A larger sample size will lead to greater accuracy of the results because the purpose of inferential statistics is to use the sample to guess something about the larger population. Hence, a larger sample would certainly help reduce the possibility of errors in the result.
Ammar Kuti Nasser Yes, there is. The sample size does influence the accuracy of the results, but it is not the only factor implicated. A larger sample size tends to provide more reliable and precise estimates, however, it doesn't guarantee accuracy if other factors, such as sampling methods or data quality, are flawed. Although sample size alone doesn't fully determine accuracy, it is an important factor that can improve the confidence and generalizability of statistical results.
Other factors that influence the accuracy of statistical results, aside from sample size, include:
Sampling Method: If the sample is not representative of the population, the results may be biased, regardless of the sample size.
Data Quality: Accurate, consistent, and valid data are crucial. Errors or inconsistencies in data can lead to misleading conclusions.
Measurement Tools: The reliability and validity of the tools or instruments used to collect data can affect the accuracy of results.
Statistical Techniques: The choice of statistical methods and the appropriateness of the models used can impact how well the results reflect the true relationships in the population.
Control of Confounding Variables: Failing to account for potential confounders can lead to inaccurate conclusions. Proper controls help isolate the effect of the independent variable on the dependent variable.
Outliers and Data Distribution: The presence of outliers or the distribution shape (e.g., non-normal distributions) can influence the results, especially if the analysis is sensitive to these factors.
Random Error: Even with a good sample size and methodology, random variations can cause fluctuations in the data, affecting the precision of estimates.
Model Assumptions: Many statistical methods rely on assumptions (e.g., normality, homogeneity of variance), and violations of these assumptions can lead to inaccurate results.
Considering these factors, sample size is just one piece of the puzzle for ensuring statistical accuracy.
The discussion depends on what you mean by accuracy.
One often used picture is the shooting of a series of shots on a target disc. One type of error is a wide spread of the shots all over the disc, another is the center of the spread being off the center of the disc. The first refers to precision, the second to bias. Maybe you mean by accuracy the absence of bias?
Todo depende de cuál es el objetivo a realizarse, ahora el tamaño de la muestra, la herramienta estadística que se escoja para la precisión y resultados de los datos depende en gran manera del tipo de investigación que estés realizando si es cualitativa, si es cuantitativa o mixta. Además existen software que pueden facilitarte esa tarea.

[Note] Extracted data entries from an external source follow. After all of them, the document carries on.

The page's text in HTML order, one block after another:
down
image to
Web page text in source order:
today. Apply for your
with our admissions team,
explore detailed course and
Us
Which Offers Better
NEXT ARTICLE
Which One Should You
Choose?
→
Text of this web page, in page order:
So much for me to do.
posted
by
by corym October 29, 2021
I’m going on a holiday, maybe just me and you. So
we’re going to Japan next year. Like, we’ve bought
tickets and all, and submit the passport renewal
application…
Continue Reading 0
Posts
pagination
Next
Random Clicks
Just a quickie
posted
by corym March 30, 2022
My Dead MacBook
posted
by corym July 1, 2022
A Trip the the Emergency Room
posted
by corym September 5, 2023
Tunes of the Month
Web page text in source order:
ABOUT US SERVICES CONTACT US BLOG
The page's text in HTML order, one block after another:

Generally, for a given design, increasing the sample size reduces variance/standard error but not bias. One must quadruple the sample size to halve the standard error.
Yes, when you look at it from data quality perspective, you will realize that smaller sample size with high quality produces more accurate results than larger data without quality.

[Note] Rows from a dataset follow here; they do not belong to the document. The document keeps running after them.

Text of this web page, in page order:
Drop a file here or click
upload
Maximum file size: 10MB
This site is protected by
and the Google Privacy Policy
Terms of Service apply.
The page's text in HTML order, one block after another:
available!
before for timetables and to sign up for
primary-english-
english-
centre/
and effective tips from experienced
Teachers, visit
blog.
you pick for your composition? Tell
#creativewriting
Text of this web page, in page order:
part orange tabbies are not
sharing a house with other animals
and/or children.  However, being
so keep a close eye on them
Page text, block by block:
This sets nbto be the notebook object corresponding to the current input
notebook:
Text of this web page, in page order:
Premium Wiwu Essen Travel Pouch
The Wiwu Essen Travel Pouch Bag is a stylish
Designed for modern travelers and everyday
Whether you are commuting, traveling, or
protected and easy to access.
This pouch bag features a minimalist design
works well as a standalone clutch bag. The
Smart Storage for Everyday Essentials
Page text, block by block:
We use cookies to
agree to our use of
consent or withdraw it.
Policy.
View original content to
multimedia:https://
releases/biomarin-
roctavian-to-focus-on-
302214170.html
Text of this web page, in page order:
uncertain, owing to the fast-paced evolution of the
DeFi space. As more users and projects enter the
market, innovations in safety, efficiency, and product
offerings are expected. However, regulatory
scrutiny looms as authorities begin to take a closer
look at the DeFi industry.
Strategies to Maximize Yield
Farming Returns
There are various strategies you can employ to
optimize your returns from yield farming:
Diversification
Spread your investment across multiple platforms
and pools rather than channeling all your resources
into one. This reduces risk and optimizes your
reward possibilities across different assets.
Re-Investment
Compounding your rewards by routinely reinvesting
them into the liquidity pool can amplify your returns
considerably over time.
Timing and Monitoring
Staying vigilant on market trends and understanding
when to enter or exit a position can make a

The rest of the factors being equal, the sample size influences the accuracy of the estimator: larger sample size, greater precision (with the same level of confidence). But this is only the case up to a certain sample size: in large populations, from a certain sample size onwards, the gain in accuracy (lower sampling error) is insignificant, because in this matter the accuracy (precision) curve is a logarithmic function.
As sample size approaches population size, accuracy of the parameter being estimated increases. Once every member of the population is included, we have an exact measure of that parameter and the variance of that parameter. For smaller populations this is easily understood. For example fish in a lake. Spend enough money and one could measure every fish in the lake. For large populations see Jose Luis Palacios reply. Perhaps the first question to ask in any study is "What precision do I require for the purpose of the study?'
2nd : What accuracy is required for purpose of study?
If time is not a problem, one can begin with conservative sample size. If one doesn't obtain needed accuracy, then continue sampling until accuracy needed is obtained. This assumes sufficient resources.
Or one could present results and suggest further studies with larger samples sizes.
My opinion is that all good studies should be published. If your studies show large variances requiring sample sizes larger than those of the study, this information should be available to those interested so that future studies use adequate sample sizes and don't waste time and resources.
In other words, finding these results is important information even if the primary purpose of the study was not met because sample size was too small.
Perhaps? I do not know the reason for your study and what you hope to accomplish. Having a good estimate of sample size that is required should give you a close estimate of cost. You have to decide if potential results warrant the time and costs. Best of outcomes.